It took me a couple of moments to figure that you are talking about 'lead' - the distance that the mast is ahead of the fin.

It is normal to experience weather helm at top of rig conditions - that's natures way of telling you to switch down.

But there are things you can do to reduce the weather helm/broaching at top of rig conditions, mainly to depower the main.

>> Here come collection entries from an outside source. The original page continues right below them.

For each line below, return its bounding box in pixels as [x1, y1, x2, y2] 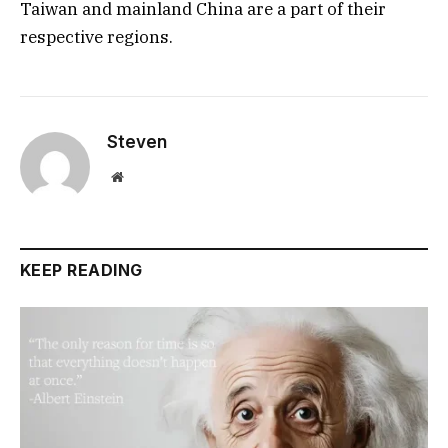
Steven [107, 132, 167, 153]
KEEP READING [20, 260, 143, 281]
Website [122, 169, 167, 184]
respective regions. [20, 26, 173, 49]
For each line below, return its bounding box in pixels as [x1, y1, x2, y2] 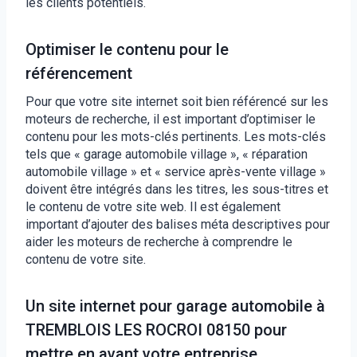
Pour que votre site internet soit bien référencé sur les [25, 93, 328, 109]
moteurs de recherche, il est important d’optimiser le [25, 111, 316, 127]
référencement [25, 63, 132, 83]
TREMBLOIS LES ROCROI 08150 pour [25, 320, 287, 339]
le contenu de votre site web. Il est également [25, 198, 280, 214]
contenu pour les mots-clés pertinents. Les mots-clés [25, 128, 326, 144]
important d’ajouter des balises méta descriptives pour [25, 216, 330, 232]
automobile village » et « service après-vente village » [25, 163, 326, 179]
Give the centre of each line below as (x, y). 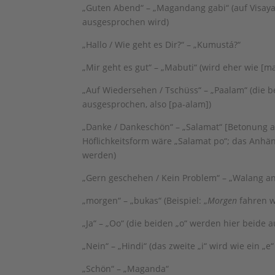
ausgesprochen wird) (126, 22)
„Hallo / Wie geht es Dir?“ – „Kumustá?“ (162, 45)
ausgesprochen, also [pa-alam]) (147, 104)
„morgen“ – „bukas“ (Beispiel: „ (145, 200)
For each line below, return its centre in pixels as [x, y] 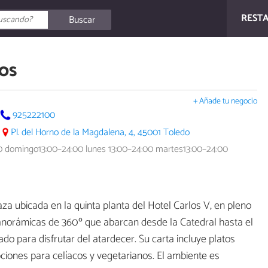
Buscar [82, 20]
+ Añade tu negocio [225, 101]
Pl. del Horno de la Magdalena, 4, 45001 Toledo [100, 132]
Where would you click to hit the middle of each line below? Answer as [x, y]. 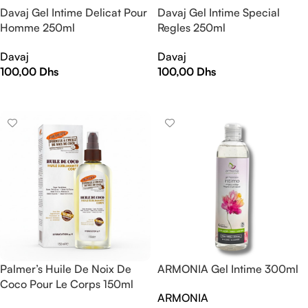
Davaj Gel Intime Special [219, 12]
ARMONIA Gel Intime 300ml [228, 269]
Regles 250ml [191, 27]
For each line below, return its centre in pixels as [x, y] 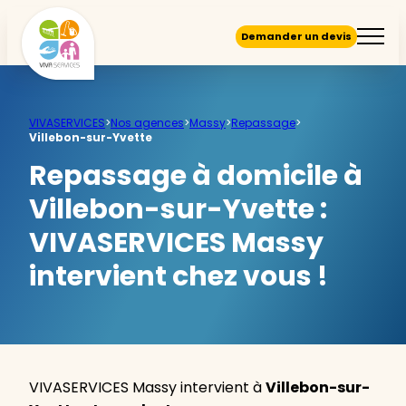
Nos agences [147, 123]
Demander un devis [296, 36]
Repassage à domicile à [196, 176]
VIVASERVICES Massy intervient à [147, 387]
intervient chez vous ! [179, 276]
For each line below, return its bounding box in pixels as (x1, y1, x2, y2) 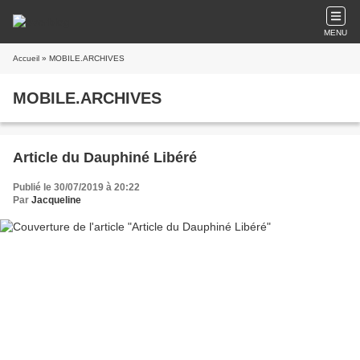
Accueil (13, 54, 39, 63)
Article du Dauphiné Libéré (13, 149, 197, 166)
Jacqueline (31, 194, 81, 206)
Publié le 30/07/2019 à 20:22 (13, 182, 140, 193)
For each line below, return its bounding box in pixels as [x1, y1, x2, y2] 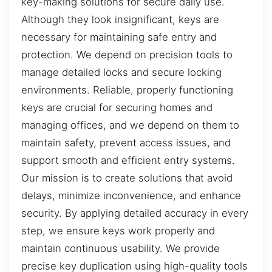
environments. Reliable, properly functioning [21, 83, 233, 96]
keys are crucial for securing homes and [21, 101, 212, 114]
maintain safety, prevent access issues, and [21, 136, 231, 149]
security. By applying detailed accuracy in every [21, 206, 248, 219]
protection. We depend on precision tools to [21, 48, 233, 61]
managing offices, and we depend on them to [21, 118, 239, 131]
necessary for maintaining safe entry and [21, 30, 217, 43]
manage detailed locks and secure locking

I assume that you have done the normal tuning for the stronger wind: - mast vertical, plenty of backstay to flatten the main, flatten the foot to about 20mm draft,

1. put slightly more twist in the main by easing the vang half a turn or more
2. Move the main sheet adjustment out a couple of notches at close hauled

Hi John,

Thanks for advice.

The three rigs (ABC) are typically set up at 1,2 and 4 degrees of aft rake respectively. On the boat with the wider transom the hull shape seems to cause added weather helm, such that in strong A rig conditions the mast needs to be vertical or even pushing towards forward rake. This is after all the normal trimming, such as backstay and less vang to fllatten and twist the top of the sail off.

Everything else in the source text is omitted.